Data entries:
■ ■ ■
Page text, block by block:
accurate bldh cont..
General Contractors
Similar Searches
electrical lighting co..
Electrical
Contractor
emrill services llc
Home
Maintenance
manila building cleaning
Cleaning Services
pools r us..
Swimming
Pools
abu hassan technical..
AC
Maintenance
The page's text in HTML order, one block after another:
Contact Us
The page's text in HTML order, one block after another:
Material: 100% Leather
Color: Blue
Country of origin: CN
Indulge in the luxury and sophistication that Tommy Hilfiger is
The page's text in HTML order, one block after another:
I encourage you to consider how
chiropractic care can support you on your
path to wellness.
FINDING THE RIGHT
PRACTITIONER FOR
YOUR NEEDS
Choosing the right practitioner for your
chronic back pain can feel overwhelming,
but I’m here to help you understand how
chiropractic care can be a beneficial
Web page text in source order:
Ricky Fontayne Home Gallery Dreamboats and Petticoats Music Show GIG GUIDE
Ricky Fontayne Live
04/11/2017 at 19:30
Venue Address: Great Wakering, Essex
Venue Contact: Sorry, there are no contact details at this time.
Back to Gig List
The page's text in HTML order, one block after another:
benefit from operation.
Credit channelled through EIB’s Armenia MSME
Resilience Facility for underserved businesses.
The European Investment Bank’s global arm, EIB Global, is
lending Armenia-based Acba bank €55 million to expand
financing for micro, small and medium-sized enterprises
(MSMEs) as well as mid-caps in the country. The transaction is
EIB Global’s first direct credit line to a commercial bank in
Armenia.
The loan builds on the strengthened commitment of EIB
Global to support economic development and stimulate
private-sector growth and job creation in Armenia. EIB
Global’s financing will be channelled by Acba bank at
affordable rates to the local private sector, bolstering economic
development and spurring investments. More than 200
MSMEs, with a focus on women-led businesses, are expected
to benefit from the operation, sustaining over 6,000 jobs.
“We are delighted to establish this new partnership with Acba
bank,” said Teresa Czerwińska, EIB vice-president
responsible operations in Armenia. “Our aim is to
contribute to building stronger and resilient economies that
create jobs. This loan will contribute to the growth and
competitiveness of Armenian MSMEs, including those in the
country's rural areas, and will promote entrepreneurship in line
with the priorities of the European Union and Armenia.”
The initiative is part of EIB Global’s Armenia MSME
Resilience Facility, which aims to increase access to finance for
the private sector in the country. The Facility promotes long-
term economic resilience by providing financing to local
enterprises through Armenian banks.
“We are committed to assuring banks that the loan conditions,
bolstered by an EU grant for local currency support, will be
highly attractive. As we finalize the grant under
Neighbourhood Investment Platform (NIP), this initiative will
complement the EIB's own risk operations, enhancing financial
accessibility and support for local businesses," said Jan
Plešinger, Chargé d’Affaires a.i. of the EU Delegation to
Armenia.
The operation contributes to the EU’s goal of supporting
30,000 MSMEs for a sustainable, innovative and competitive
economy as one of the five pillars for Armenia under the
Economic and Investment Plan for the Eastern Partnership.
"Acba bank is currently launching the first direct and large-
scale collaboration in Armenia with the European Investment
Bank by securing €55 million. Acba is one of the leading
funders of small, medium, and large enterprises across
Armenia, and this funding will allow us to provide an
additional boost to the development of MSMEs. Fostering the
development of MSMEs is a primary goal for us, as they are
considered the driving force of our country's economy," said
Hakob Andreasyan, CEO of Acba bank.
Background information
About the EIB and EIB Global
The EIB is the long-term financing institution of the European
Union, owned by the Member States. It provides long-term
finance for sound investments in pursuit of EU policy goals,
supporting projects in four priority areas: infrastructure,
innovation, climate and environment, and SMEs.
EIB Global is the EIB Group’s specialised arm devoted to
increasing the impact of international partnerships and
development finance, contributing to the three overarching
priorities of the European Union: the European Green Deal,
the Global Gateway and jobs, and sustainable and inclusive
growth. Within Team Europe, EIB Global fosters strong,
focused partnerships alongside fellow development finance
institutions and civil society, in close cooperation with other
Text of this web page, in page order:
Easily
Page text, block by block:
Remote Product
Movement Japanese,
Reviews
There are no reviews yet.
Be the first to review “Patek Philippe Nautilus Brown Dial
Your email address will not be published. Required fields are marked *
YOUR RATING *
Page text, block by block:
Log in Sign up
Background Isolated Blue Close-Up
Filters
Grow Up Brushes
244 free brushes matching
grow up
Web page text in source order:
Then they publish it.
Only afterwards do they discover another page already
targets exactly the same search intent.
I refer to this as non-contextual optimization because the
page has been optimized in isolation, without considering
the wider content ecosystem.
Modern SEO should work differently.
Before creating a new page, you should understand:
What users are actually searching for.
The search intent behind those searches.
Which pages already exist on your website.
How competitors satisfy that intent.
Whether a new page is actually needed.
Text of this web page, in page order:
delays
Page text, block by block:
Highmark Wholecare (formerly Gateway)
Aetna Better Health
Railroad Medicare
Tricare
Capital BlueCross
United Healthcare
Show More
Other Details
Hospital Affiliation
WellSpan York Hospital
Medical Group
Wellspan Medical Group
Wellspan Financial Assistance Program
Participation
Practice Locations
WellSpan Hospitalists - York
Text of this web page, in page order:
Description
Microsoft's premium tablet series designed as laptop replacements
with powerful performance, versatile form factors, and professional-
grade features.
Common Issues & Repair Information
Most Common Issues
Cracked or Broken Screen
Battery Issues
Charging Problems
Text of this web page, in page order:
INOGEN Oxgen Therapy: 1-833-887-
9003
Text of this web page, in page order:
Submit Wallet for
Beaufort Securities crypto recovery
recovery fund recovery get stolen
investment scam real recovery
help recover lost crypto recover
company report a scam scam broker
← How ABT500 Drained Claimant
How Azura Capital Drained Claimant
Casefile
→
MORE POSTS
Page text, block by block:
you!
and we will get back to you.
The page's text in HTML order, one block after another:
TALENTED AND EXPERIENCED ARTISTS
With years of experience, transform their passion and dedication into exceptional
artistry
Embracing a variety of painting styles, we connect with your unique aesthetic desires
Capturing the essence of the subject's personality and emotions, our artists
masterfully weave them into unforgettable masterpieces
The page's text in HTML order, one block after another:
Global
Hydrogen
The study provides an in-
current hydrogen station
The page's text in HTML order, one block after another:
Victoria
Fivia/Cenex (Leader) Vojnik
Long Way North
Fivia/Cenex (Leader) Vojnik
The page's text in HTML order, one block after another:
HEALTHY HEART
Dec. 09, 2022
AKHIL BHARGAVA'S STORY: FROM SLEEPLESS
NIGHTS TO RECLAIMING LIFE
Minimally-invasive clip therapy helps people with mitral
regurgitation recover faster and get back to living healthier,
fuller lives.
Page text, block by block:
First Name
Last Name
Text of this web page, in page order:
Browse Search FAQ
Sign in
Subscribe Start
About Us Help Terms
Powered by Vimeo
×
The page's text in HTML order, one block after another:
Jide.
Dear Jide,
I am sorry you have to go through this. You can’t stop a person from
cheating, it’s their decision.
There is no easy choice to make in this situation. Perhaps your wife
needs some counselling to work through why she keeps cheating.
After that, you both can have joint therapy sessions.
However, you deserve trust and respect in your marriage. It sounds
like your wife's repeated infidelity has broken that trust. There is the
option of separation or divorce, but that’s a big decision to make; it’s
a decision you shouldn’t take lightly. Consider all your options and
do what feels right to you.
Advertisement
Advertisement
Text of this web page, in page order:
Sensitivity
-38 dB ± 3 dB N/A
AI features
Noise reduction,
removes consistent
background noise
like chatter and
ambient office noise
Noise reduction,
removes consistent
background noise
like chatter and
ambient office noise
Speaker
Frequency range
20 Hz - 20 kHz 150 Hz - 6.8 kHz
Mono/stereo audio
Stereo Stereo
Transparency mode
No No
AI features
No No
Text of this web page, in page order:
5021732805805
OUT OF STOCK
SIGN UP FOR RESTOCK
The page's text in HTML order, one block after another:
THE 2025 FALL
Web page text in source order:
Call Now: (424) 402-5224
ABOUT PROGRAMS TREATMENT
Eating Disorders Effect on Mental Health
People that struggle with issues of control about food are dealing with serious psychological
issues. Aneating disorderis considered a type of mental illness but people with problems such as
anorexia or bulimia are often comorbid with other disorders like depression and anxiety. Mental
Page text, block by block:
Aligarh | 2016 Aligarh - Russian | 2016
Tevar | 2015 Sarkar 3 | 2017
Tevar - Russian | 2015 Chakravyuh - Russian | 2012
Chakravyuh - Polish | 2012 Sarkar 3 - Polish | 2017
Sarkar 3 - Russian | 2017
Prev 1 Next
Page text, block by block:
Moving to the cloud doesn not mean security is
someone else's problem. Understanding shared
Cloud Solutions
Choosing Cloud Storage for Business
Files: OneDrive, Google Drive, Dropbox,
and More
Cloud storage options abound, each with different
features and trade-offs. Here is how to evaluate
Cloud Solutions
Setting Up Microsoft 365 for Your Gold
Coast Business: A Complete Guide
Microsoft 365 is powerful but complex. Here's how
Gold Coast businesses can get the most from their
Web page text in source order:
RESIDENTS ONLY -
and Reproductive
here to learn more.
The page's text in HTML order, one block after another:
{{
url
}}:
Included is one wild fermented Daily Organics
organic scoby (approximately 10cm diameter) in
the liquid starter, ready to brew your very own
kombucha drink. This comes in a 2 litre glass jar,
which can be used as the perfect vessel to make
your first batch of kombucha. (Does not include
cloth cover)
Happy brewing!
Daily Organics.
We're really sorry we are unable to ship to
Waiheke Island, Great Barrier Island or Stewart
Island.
■ ■ ■
• [Task brief] The answer must be every line of the data that holds the word "work".

• [The answer]
Modern SEO should work differently.
needs some counselling to work through why she keeps cheating.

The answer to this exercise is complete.